- Input -
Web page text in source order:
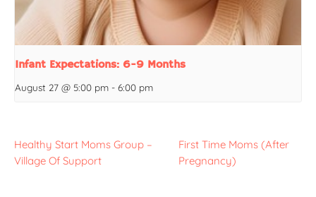
Infant Expectations: 6-9 Months
August 27 @ 5:00 pm - 6:00 pm
Healthy Start Moms Group –
Village Of Support
First Time Moms (After
Pregnancy)
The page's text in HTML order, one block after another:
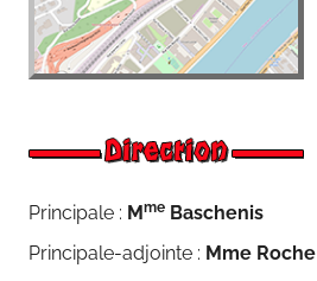
Principale : Mme Baschenis
Principale-adjointe : Mme Roche
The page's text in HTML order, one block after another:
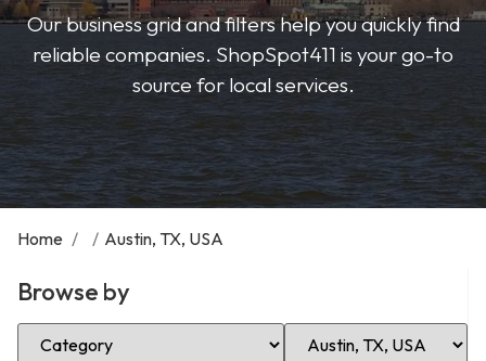
Our business grid and filters help you quickly find
reliable companies. ShopSpot411 is your go-to
source for local services.
Home / / Austin, TX, USA
Browse by
Select Category Select Location
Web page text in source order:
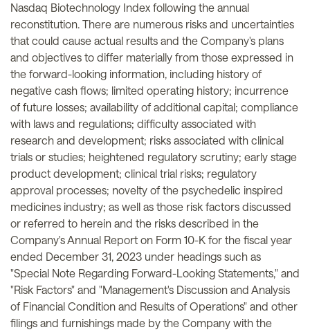
Nasdaq Biotechnology Index following the annual
reconstitution. There are numerous risks and uncertainties
that could cause actual results and the Company's plans
and objectives to differ materially from those expressed in
the forward-looking information, including history of
negative cash flows; limited operating history; incurrence
of future losses; availability of additional capital; compliance
with laws and regulations; difficulty associated with
research and development; risks associated with clinical
trials or studies; heightened regulatory scrutiny; early stage
product development; clinical trial risks; regulatory
approval processes; novelty of the psychedelic inspired
medicines industry; as well as those risk factors discussed
or referred to herein and the risks described in the
Company's Annual Report on Form 10-K for the fiscal year
ended December 31, 2023 under headings such as
"Special Note Regarding Forward-Looking Statements," and
"Risk Factors" and "Management's Discussion and Analysis
of Financial Condition and Results of Operations" and other
filings and furnishings made by the Company with the
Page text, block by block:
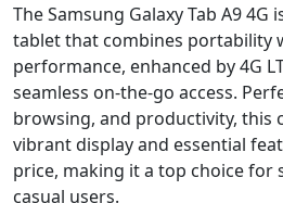
The Samsung Galaxy Tab A9
tablet that combines portability
performance, enhanced by 4G
seamless on-the-go access.
browsing, and productivity, this
vibrant display and essential
price, making it a top choice for
casual users.
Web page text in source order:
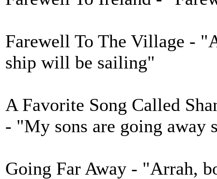
Farewell To The Village -
ship will be sailing"
A Favorite Song Called
- "My sons are going away
Going Far Away - "Arrah,
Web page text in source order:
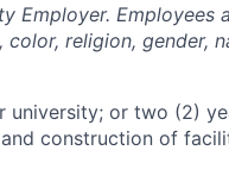
Employer. Employees
religion, gender,
university; or two (2)
construction of
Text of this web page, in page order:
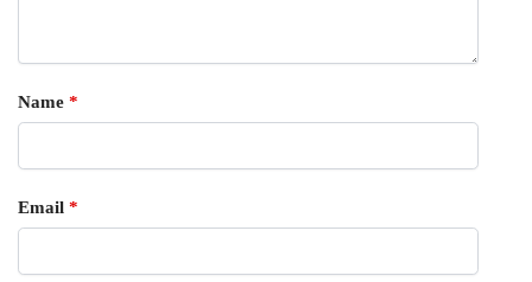
Name *
Email *
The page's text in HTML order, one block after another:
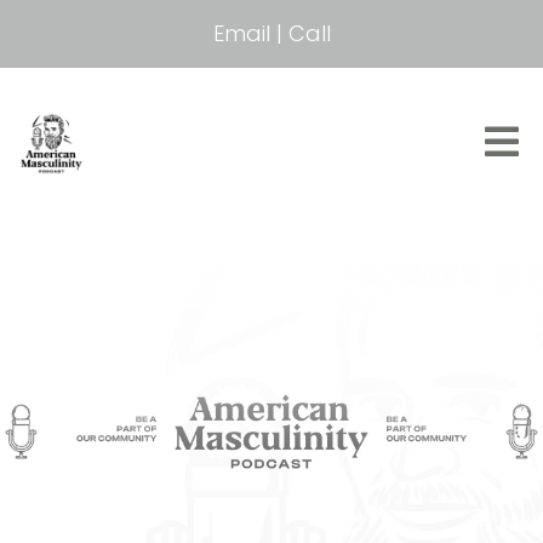
Email | Call
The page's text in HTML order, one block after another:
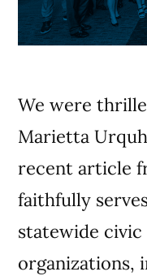
We were
Marietta
recent article
faithfully
statewide
organizations,
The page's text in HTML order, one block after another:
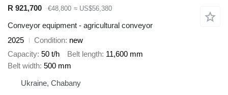
R 921,700 €48,800 ≈ US$56,380
Conveyor equipment - agricultural conveyor
2025
Condition new
Capacity 50 t/h Belt length 11,600 mm
Belt width 500 mm
Ukraine, Chabany
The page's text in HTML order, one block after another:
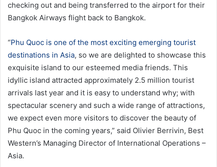
checking out and being transferred to the airport for their
Bangkok Airways flight back to Bangkok.
“Phu Quoc is one of the most exciting emerging tourist
destinations in Asia, so we are delighted to showcase this
exquisite island to our esteemed media friends. This
idyllic island attracted approximately 2.5 million tourist
arrivals last year and it is easy to understand why; with
spectacular scenery and such a wide range of attractions,
we expect even more visitors to discover the beauty of
Phu Quoc in the coming years,” said Olivier Berrivin, Best
Western’s Managing Director of International Operations –
Asia.
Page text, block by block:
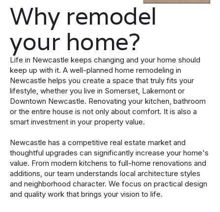
Why remodel
your home?
Life in Newcastle keeps changing and your home should
keep up with it. A well-planned home remodeling in
Newcastle helps you create a space that truly fits your
lifestyle, whether you live in Somerset, Lakemont or
Downtown Newcastle. Renovating your kitchen, bathroom
or the entire house is not only about comfort. It is also a
smart investment in your property value.
Newcastle has a competitive real estate market and
thoughtful upgrades can significantly increase your home's
value. From modern kitchens to full-home renovations and
additions, our team understands local architecture styles
and neighborhood character. We focus on practical design
and quality work that brings your vision to life.
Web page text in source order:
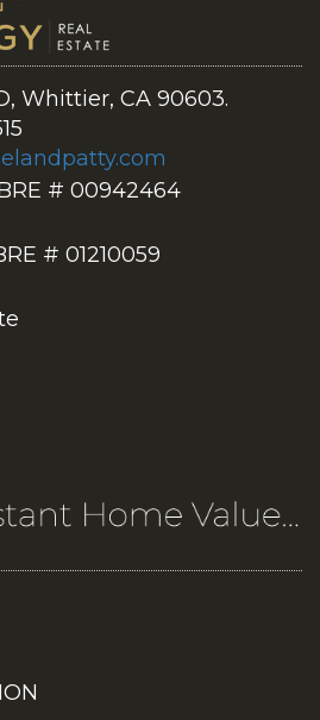
Whittier, CA 90603.
# 00942464
# 01210059
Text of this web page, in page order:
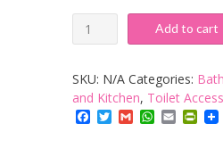
Toilet
Brush
and
Holder,
Wide
Add to cart
SKU: N/A Categories:
and Kitchen, Toilet
Facebook
Twitter
GmailWhatsApp
Email
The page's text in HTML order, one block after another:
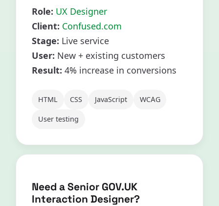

- Exercise prompt -
Pictures are not part of the copy. Return every record exactly.

- Reply -
Web page text in source order:
Infant Expectations: 6-9 Months
August 27 @ 5:00 pm - 6:00 pm
Healthy Start Moms Group –
Village Of Support
First Time Moms (After
Pregnancy)
The page's text in HTML order, one block after another:
Principale : Mme Baschenis
Principale-adjointe : Mme Roche
The page's text in HTML order, one block after another:
Our business grid and filters help you quickly find
reliable companies. ShopSpot411 is your go-to
source for local services.
Home / / Austin, TX, USA
Browse by
Select Category Select Location
Web page text in source order:
Nasdaq Biotechnology Index following the annual
reconstitution. There are numerous risks and uncertainties
that could cause actual results and the Company's plans
and objectives to differ materially from those expressed in
the forward-looking information, including history of
negative cash flows; limited operating history; incurrence
of future losses; availability of additional capital; compliance
with laws and regulations; difficulty associated with
research and development; risks associated with clinical
trials or studies; heightened regulatory scrutiny; early stage
product development; clinical trial risks; regulatory
approval processes; novelty of the psychedelic inspired
medicines industry; as well as those risk factors discussed
or referred to herein and the risks described in the
Company's Annual Report on Form 10-K for the fiscal year
ended December 31, 2023 under headings such as
"Special Note Regarding Forward-Looking Statements," and
"Risk Factors" and "Management's Discussion and Analysis
of Financial Condition and Results of Operations" and other
filings and furnishings made by the Company with the
Page text, block by block:
The Samsung Galaxy Tab A9
tablet that combines portability
performance, enhanced by 4G
seamless on-the-go access.
browsing, and productivity, this
vibrant display and essential
price, making it a top choice for
casual users.
Web page text in source order:
Farewell To The Village -
ship will be sailing"
A Favorite Song Called
- "My sons are going away
Going Far Away - "Arrah,
Web page text in source order:
Employer. Employees
religion, gender,
university; or two (2)
construction of
Text of this web page, in page order:
Name *
Email *
The page's text in HTML order, one block after another:
Email | Call
The page's text in HTML order, one block after another:
We were
Marietta
recent article
faithfully
statewide
organizations,
The page's text in HTML order, one block after another:
R 921,700 €48,800 ≈ US$56,380
Conveyor equipment - agricultural conveyor
2025
Condition new
Capacity 50 t/h Belt length 11,600 mm
Belt width 500 mm
Ukraine, Chabany
The page's text in HTML order, one block after another:
checking out and being transferred to the airport for their
Bangkok Airways flight back to Bangkok.
“Phu Quoc is one of the most exciting emerging tourist
destinations in Asia, so we are delighted to showcase this
exquisite island to our esteemed media friends. This
idyllic island attracted approximately 2.5 million tourist
arrivals last year and it is easy to understand why; with
spectacular scenery and such a wide range of attractions,
we expect even more visitors to discover the beauty of
Phu Quoc in the coming years,” said Olivier Berrivin, Best
Western’s Managing Director of International Operations –
Asia.
Page text, block by block:
Why remodel
your home?
Life in Newcastle keeps changing and your home should
keep up with it. A well-planned home remodeling in
Newcastle helps you create a space that truly fits your
lifestyle, whether you live in Somerset, Lakemont or
Downtown Newcastle. Renovating your kitchen, bathroom
or the entire house is not only about comfort. It is also a
smart investment in your property value.
Newcastle has a competitive real estate market and
thoughtful upgrades can significantly increase your home's
value. From modern kitchens to full-home renovations and
additions, our team understands local architecture styles
and neighborhood character. We focus on practical design
and quality work that brings your vision to life.
Web page text in source order:
Whittier, CA 90603.
# 00942464
# 01210059
Text of this web page, in page order:
Toilet
Brush
and
Holder,
Wide
Add to cart
SKU: N/A Categories:
and Kitchen, Toilet
Facebook
Twitter
GmailWhatsApp
Email
The page's text in HTML order, one block after another:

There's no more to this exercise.